The guy was practically hyperventilating with excitement, and Amy had to ask him to slow down. This was far more information than she’d ever expected to get in response to Caroline Yi’s inquiries, and of a very different sort.

“I think I’m missing something here,” she said. “How would exposing something about these animals have helped the Jesuits prevent this action against them?”

“That’s part of what I don’t know yet. But they apparently believed that exposure would embarrass either the Church, or the Spanish Crown, or both. Mexico was only a few decades from independence at the time, and if the colony had broken from Spain earlier, the Jesuits might have had a sanctuary in the New World. Maybe their plans involved hooking up with someone involved in the incipient independence movement; I don’t know
yet. And I haven’t figured out just what it was about our mystery animals that they thought would be so earth-shaking. But whatever they had in mind, it never panned out. The expulsion went ahead, right on schedule, and these drawings and letters were never retrieved from their hiding place in Baja.”

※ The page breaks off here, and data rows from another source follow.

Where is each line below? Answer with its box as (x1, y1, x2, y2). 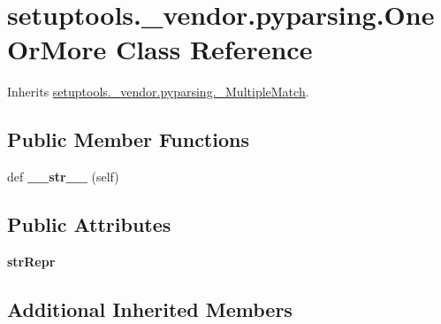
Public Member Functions (7, 126, 249, 153)
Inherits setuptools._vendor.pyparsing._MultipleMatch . (7, 82, 309, 101)
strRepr (7, 251, 56, 270)
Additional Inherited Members (7, 295, 293, 322)
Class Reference (115, 31, 313, 67)
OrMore (7, 31, 107, 67)
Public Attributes (7, 211, 171, 238)
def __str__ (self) (7, 167, 119, 186)
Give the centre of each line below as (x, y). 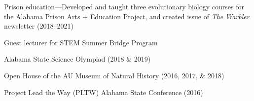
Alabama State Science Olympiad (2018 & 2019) (77, 59)
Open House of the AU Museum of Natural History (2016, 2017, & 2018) (114, 75)
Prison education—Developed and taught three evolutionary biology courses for (124, 6)
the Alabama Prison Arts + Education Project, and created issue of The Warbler (127, 16)
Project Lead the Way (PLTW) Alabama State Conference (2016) (104, 92)
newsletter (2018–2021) (39, 26)
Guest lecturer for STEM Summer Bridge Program (81, 42)
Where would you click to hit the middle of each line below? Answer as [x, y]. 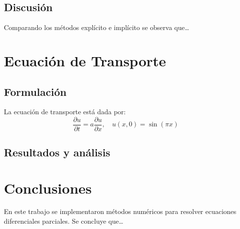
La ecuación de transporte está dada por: [65, 112]
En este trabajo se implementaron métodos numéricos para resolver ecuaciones [120, 211]
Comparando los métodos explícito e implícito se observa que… [97, 27]
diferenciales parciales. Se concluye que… [64, 221]
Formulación [35, 91]
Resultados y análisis [57, 152]
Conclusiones [48, 188]
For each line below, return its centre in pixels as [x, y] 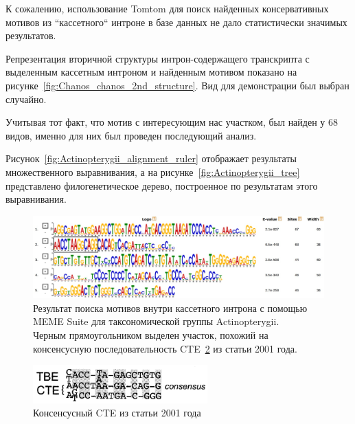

Amy looked at the image on her screen again. The animal looked even more like the creature she’d seen than her own sketch did. The artist absolutely must have seen the same kind of animal.

“What about the pictures with the dressed-up animals?” she asked. “How old are those?”


Various ages. There’s one with a caption explaining that the animals were clothed as part of a celebration. Someone important was finally becoming a grandfather, and his friends threw him a party. The furry creatures were part of the entertainment.”

“So they were, what, show animals?”

She heard a series of clinks like a spoon on a cup, then tiny beeps, then crackly interference.